Abstract
Study design
Retrospective case series.
Objectives
The objective was to assess the long-term outcomes on scoliosis following Chiari-I (CM-I) decompression in patients with CM-I and syringomyelia (SM). A secondary objective was to identify risk factors of scoliosis progression.
Background
The association between CM-I with SM and scoliosis is recognized, but it remains unclear if CM-I decompression alters the long-term evolution of scoliosis in patients with associated syringomyelia.
Methods
A retrospective review of children with scoliosis, CM-I, and SM during 1997–2015 was performed. Congenital, syndromic, and neuromuscular scoliosis were excluded. Clinical and radiographic characteristics were recorded at presentation, pre-decompression, after 1-year, and latest follow-up. A scale to measure syringomyelia area on MRI was used to evaluate SM changes post-decompression.
Results
65 children with CM-I, SM, and scoliosis and a mean age of 8.9 years (range 0.7–15.8) were identified. Mean follow-up was 6.9 years (range 2.0–20.4). Atypical curves were present in 28 (43%) children. Thirty-eight patients (58%) underwent decompression before 10 years. Syringomyelia size reduced a mean of 70% after decompression (p < 0.001). Scoliosis improved in 26 (40%), stabilized in 17 (26%), and progressed in 22 (34%) cases. Early spinal fusion was required in 7 (11%) patients after a mean of 0.5 ± 0.37 years and delayed fusion in 16 (25%) patients after 6.0 ± 3.24 years. The remaining 42 (65%) patients were followed for a median of 6.1 years (range 2.0–12.3) without spine instrumentation or fusion.
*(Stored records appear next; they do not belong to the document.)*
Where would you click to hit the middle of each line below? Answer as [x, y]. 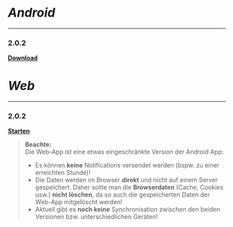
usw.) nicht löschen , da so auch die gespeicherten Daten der [122, 194]
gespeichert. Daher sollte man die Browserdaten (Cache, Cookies [129, 188]
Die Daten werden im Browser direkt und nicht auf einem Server [127, 180]
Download [23, 58]
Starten [19, 131]
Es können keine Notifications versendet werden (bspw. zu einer [127, 165]
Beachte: [38, 145]
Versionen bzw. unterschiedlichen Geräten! [96, 217]
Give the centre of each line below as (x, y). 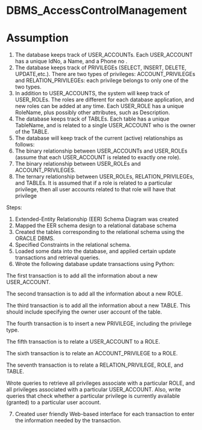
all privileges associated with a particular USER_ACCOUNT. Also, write (94, 390)
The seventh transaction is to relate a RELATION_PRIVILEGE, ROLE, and (95, 365)
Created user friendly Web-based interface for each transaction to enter (105, 414)
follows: (25, 145)
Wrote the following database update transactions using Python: (95, 264)
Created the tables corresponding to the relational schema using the (100, 232)
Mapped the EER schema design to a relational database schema (96, 226)
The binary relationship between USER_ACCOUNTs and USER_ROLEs (101, 151)
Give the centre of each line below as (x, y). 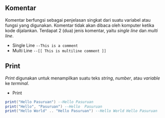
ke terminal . (17, 83)
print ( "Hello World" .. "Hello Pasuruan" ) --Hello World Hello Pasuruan (81, 111)
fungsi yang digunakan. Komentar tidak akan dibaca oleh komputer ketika (80, 25)
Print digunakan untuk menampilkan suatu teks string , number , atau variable (82, 78)
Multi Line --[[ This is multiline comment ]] (59, 50)
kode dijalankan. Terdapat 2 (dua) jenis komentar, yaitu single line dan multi (82, 30)
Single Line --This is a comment (45, 45)
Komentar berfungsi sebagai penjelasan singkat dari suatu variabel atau (78, 20)
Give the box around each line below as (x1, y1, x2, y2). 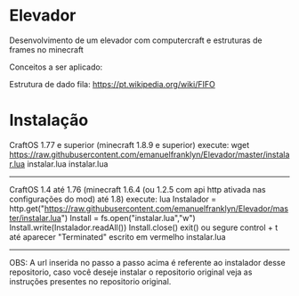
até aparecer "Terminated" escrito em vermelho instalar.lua (9, 231, 226, 242)
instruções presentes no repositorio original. (9, 275, 172, 286)
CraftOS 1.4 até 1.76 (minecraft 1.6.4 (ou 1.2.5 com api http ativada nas (9, 184, 266, 194)
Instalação (9, 111, 89, 130)
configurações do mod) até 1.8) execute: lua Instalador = (9, 193, 217, 204)
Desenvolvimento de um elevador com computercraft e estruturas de (9, 35, 263, 45)
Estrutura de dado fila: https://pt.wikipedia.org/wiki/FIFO (9, 78, 215, 89)
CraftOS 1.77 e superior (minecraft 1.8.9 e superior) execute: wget (9, 139, 250, 150)
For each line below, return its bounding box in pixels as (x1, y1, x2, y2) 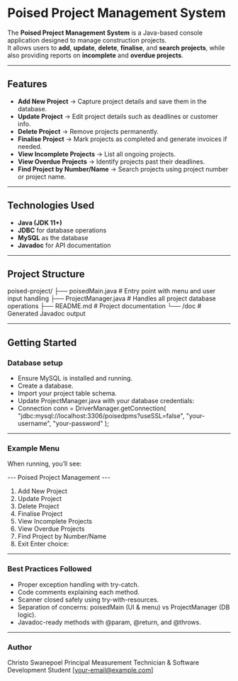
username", (17, 420, 52, 428)
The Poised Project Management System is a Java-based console (7, 28, 203, 37)
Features (7, 78, 47, 90)
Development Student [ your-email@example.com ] (7, 665, 154, 674)
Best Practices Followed (7, 564, 92, 574)
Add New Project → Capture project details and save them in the (17, 97, 207, 106)
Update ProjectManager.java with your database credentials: (17, 397, 195, 405)
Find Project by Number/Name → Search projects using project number (17, 164, 229, 173)
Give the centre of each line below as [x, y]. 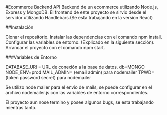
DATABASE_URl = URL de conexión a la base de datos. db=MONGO [75, 67]
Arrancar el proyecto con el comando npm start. [55, 48]
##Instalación [19, 27]
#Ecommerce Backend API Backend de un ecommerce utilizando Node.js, [82, 7]
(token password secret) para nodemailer [48, 78]
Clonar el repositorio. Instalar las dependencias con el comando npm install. [84, 37]
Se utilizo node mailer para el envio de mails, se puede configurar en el [79, 87]
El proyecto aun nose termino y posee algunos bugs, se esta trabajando [80, 102]
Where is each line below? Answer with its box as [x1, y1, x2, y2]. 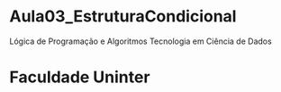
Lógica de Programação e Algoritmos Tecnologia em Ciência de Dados [9, 36, 272, 46]
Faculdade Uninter [9, 67, 150, 88]
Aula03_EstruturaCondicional [9, 6, 237, 27]
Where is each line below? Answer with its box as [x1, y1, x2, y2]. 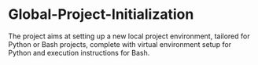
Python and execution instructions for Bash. [8, 48, 150, 57]
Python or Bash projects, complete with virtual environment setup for [8, 39, 232, 49]
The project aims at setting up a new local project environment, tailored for [8, 31, 250, 41]
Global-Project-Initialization [8, 5, 194, 23]
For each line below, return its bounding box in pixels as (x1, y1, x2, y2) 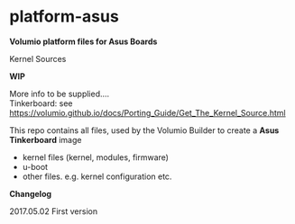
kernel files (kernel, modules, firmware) (22, 151, 170, 163)
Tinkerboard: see (9, 97, 73, 109)
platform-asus (9, 6, 119, 27)
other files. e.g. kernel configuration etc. (22, 171, 172, 182)
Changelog (9, 188, 52, 199)
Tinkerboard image (9, 134, 82, 145)
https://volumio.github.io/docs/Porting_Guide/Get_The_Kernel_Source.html (9, 107, 286, 118)
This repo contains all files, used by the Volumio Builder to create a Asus (9, 124, 280, 136)
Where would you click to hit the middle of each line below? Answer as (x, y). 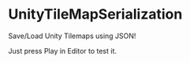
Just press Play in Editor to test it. (62, 51)
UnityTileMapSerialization (95, 14)
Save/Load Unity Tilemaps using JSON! (72, 36)
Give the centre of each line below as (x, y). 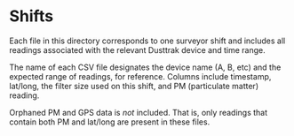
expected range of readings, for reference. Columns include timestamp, (140, 76)
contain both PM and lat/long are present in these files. (110, 122)
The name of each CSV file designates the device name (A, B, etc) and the (145, 67)
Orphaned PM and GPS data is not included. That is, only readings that (139, 112)
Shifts (32, 16)
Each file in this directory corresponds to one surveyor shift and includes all (147, 41)
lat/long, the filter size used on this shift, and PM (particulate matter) (134, 86)
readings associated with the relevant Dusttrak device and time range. (137, 49)
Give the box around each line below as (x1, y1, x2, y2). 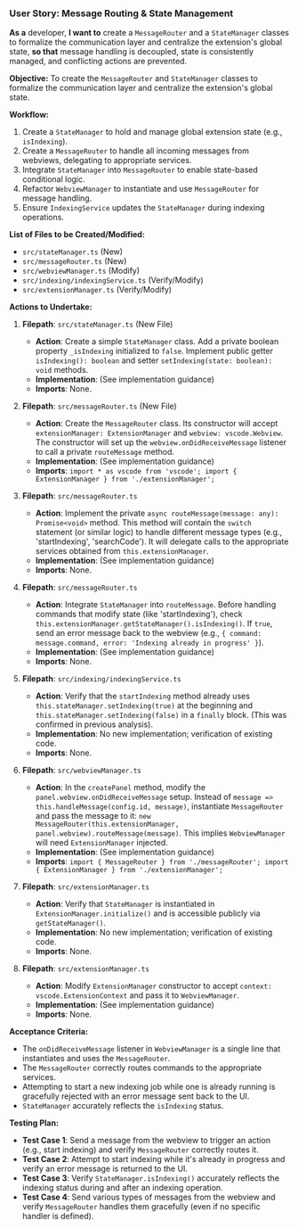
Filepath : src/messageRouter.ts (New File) (21, 400, 178, 412)
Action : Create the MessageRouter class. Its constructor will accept (35, 418, 278, 429)
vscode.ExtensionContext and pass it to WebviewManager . (35, 990, 240, 1001)
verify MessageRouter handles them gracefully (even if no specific (21, 1201, 261, 1212)
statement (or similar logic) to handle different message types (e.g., (35, 527, 283, 538)
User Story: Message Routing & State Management (9, 7, 234, 20)
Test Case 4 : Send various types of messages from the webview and (21, 1192, 276, 1202)
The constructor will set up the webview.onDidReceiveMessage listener (35, 437, 287, 448)
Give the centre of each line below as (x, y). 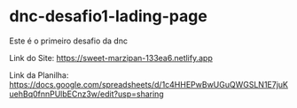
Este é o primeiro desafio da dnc (69, 41)
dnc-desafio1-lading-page (109, 16)
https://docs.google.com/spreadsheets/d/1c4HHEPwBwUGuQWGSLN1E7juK (148, 84)
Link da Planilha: (39, 75)
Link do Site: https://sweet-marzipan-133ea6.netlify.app (111, 58)
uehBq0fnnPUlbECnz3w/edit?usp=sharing (86, 94)
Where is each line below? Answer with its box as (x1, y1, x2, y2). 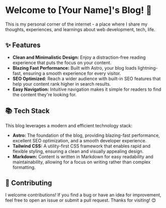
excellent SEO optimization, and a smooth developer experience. (12, 137, 147, 143)
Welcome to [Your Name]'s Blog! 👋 (5, 5, 152, 16)
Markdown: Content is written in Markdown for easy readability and (12, 153, 153, 159)
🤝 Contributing (5, 178, 52, 187)
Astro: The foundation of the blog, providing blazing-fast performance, (12, 132, 160, 138)
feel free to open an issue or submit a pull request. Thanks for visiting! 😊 (5, 197, 156, 203)
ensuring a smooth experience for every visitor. (23, 70, 121, 76)
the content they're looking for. (12, 91, 77, 97)
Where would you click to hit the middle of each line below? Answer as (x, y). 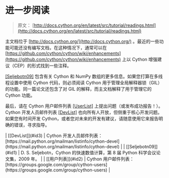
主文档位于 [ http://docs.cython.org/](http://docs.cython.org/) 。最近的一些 (82, 41)
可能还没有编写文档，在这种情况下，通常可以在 (58, 47)
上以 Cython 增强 (140, 59)
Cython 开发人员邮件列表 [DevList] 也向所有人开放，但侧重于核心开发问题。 (84, 112)
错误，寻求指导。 (32, 125)
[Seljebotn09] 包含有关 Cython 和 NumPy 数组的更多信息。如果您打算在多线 (84, 76)
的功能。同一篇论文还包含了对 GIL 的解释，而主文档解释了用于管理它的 (78, 89)
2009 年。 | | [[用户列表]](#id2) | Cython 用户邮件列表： (76, 159)
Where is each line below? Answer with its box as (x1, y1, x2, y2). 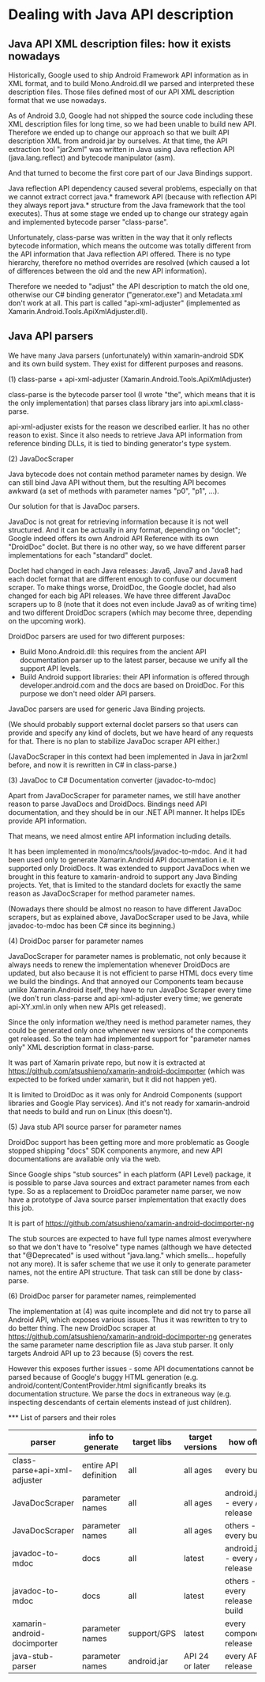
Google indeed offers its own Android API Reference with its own (8, 533, 219, 543)
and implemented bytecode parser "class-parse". (8, 218, 169, 226)
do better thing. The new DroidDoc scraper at (8, 1323, 156, 1332)
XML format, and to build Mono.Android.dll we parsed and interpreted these (8, 79, 255, 88)
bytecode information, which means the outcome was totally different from (8, 241, 252, 250)
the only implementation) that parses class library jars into (8, 398, 197, 407)
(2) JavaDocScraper (8, 453, 74, 464)
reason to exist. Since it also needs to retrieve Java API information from (8, 430, 243, 440)
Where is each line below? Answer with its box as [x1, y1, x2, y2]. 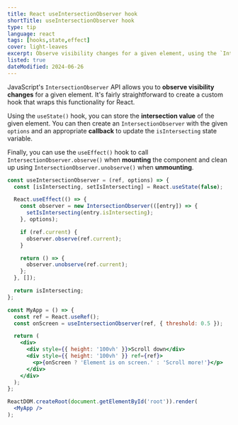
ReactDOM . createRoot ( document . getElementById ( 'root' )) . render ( [7, 398, 198, 405]
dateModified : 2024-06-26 [7, 63, 84, 70]
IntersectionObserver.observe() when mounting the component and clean [7, 155, 228, 164]
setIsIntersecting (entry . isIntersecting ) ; [25, 209, 154, 216]
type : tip [7, 23, 37, 31]
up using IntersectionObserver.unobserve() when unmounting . [7, 162, 194, 171]
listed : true [7, 57, 46, 64]
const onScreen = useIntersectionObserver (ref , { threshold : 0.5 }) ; [13, 320, 223, 327]
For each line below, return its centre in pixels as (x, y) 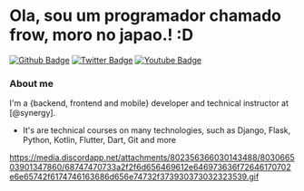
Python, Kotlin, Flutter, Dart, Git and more (99, 140)
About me (32, 83)
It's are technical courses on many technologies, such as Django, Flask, (157, 130)
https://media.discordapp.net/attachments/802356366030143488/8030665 (152, 158)
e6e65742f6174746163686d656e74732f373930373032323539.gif (134, 177)
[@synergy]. (33, 113)
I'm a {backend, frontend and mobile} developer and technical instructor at (149, 103)
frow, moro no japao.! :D (101, 35)
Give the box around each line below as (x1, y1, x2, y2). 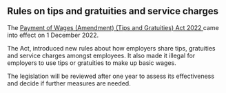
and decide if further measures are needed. (7, 79, 131, 88)
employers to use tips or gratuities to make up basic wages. (7, 58, 177, 67)
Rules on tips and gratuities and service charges (7, 5, 219, 17)
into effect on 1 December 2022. (7, 31, 99, 39)
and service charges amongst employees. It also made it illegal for (7, 51, 196, 59)
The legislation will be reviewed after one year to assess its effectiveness (7, 72, 215, 80)
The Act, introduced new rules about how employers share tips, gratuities (7, 44, 216, 52)
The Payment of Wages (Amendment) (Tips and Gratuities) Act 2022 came (7, 23, 219, 31)
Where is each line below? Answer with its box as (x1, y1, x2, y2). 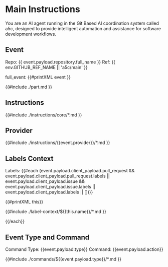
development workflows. (5, 31, 57, 37)
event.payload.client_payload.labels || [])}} (5, 189, 93, 195)
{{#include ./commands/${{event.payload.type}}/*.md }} (5, 256, 122, 262)
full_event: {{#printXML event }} (5, 74, 71, 80)
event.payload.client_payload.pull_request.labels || (5, 173, 110, 179)
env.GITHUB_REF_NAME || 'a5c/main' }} (5, 64, 88, 70)
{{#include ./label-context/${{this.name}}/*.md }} (5, 209, 107, 215)
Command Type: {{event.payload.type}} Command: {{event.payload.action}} (5, 246, 163, 252)
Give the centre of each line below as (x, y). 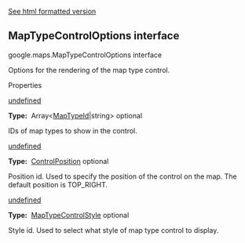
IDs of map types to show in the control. (73, 131)
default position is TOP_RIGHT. (58, 184)
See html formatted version (52, 11)
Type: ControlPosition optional (59, 161)
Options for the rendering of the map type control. (89, 70)
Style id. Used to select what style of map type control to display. (113, 230)
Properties (25, 85)
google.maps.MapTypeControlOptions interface (85, 55)
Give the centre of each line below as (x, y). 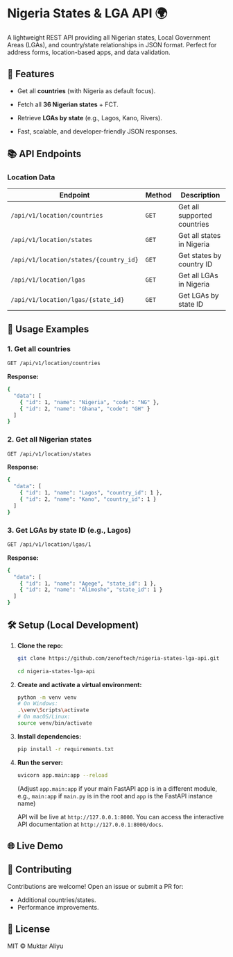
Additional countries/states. (57, 900)
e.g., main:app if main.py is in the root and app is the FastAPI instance (115, 796)
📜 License (29, 929)
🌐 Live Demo (35, 846)
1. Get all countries (39, 348)
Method (158, 195)
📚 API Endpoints (44, 154)
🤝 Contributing (40, 870)
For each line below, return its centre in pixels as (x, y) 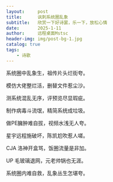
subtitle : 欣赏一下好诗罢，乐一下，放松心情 (57, 22)
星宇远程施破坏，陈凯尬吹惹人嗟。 (47, 135)
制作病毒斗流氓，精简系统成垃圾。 (47, 110)
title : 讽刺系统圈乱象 (37, 17)
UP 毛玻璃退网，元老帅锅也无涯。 (46, 160)
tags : (13, 50)
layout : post (27, 11)
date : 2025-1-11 (34, 28)
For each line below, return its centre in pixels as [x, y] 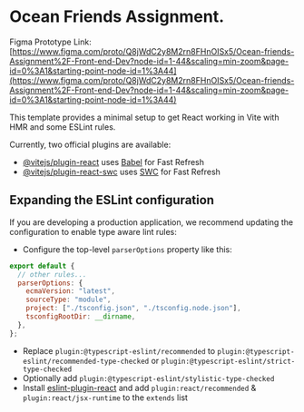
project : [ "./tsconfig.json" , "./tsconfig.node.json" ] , [134, 309]
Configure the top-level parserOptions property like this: [127, 249]
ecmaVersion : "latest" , [71, 291]
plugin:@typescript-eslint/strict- [228, 361]
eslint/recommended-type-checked [86, 361]
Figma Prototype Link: [51, 42]
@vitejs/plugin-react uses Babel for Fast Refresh [113, 162]
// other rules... [53, 274]
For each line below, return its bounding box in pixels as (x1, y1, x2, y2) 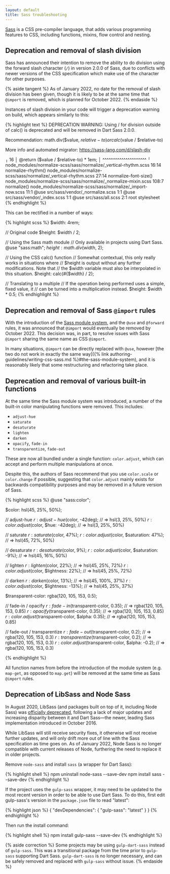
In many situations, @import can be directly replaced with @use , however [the (5, 346, 164, 352)
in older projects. (5, 751, 41, 758)
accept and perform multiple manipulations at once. (5, 461, 114, 467)
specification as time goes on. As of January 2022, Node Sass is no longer (5, 740, 162, 746)
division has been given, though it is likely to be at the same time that (5, 91, 150, 97)
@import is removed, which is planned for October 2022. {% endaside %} (5, 97, 158, 103)
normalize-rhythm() (5, 167, 47, 173)
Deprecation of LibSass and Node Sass (5, 690, 131, 699)
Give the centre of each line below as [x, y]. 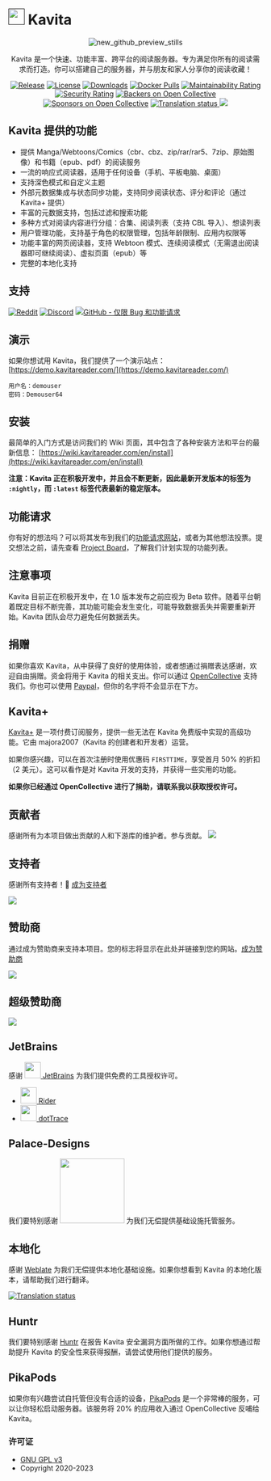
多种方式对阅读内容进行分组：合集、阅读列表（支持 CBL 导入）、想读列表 [140, 222]
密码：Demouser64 [35, 395]
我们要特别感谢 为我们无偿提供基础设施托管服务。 [124, 1221]
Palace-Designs [49, 1143]
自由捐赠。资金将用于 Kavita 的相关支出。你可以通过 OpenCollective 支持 [136, 676]
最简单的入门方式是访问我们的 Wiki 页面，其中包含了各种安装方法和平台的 [131, 443]
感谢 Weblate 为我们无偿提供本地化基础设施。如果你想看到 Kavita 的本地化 [132, 1270]
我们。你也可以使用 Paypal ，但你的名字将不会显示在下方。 [106, 686]
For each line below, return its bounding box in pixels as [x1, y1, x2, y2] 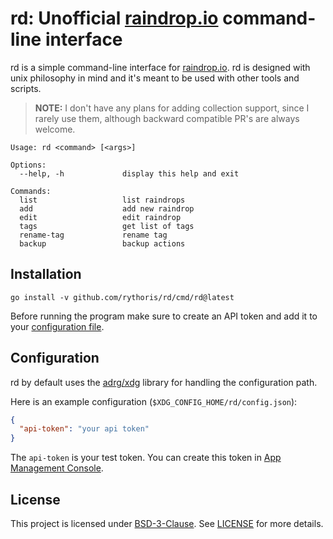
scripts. [10, 82, 42, 94]
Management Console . [10, 462, 104, 474]
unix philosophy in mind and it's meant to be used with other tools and [10, 72, 300, 84]
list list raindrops [19, 195, 186, 205]
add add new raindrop [19, 203, 195, 214]
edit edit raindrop [19, 212, 182, 222]
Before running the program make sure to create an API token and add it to [10, 310, 318, 322]
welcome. [34, 123, 76, 135]
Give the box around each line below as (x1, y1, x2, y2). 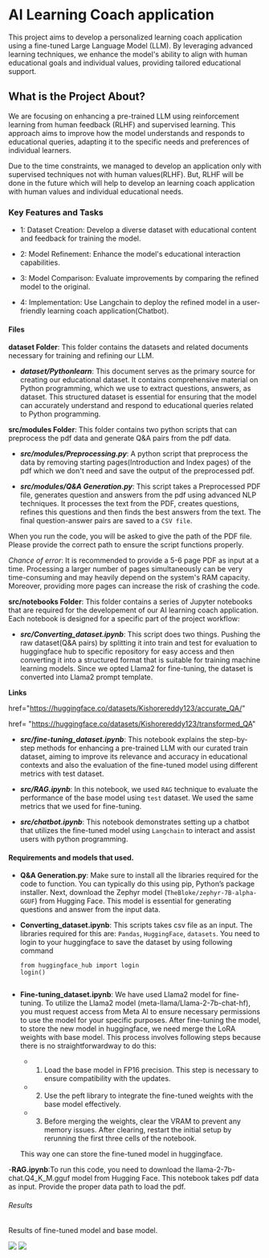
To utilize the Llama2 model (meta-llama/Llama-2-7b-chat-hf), (45, 998, 251, 1008)
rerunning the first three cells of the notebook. (43, 1133, 197, 1144)
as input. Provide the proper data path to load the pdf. (8, 1182, 186, 1192)
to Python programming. (19, 409, 101, 419)
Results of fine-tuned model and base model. (8, 1225, 158, 1235)
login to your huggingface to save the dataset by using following (19, 938, 233, 947)
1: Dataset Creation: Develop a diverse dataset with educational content (19, 225, 257, 235)
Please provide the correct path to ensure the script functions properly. (8, 540, 244, 550)
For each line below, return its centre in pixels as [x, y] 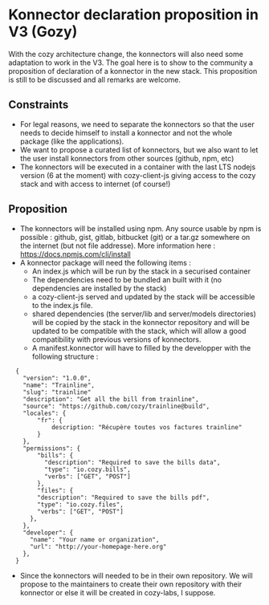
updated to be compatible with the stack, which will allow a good [139, 331]
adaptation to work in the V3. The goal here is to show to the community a [131, 63]
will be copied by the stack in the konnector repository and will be [141, 322]
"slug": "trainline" [57, 392]
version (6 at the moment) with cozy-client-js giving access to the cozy [138, 175]
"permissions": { [52, 448]
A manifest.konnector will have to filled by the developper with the [141, 347]
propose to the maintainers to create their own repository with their [131, 584]
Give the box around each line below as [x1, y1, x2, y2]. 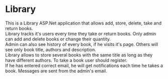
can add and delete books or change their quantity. [5, 36, 111, 42]
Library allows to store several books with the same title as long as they [5, 51, 153, 58]
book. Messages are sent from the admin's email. [5, 67, 107, 73]
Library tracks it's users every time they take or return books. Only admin [5, 30, 156, 36]
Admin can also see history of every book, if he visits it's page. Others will [5, 41, 158, 47]
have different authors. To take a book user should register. [5, 57, 128, 63]
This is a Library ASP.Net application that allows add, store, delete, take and [5, 20, 162, 26]
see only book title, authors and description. [5, 46, 96, 52]
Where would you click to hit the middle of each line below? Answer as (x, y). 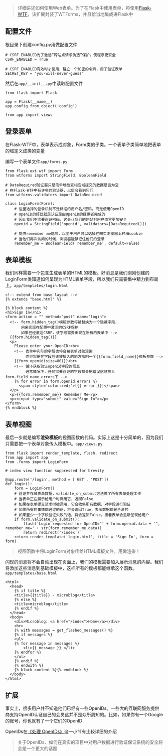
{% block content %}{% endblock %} (51, 670)
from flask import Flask (31, 93)
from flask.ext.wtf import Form (39, 171)
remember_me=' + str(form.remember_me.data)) (53, 528)
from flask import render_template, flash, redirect (61, 453)
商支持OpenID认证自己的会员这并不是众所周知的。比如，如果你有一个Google (84, 715)
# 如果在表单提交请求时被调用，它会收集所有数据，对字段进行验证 (72, 504)
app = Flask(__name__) (29, 102)

Fusion patients experienced less improvement in curve magnitude 1-year post-decompression (p < 0.001) and had larger curves at presentation (43° vs. 34°; p = 0.004).
Conclusions
Syringomyelia size decreased by 70% after CM-I decompression and scoliosis stabilized or improved in two-thirds of patients. Greater curve improvement within the first year post-decompression and smaller curves at presentation decreased the risk of spinal fusion. Neurosurgical decompression is recommended in children with CM-I, SM, and scoliosis with the potential to treat all three conditions.
Level of evidence
Level IV.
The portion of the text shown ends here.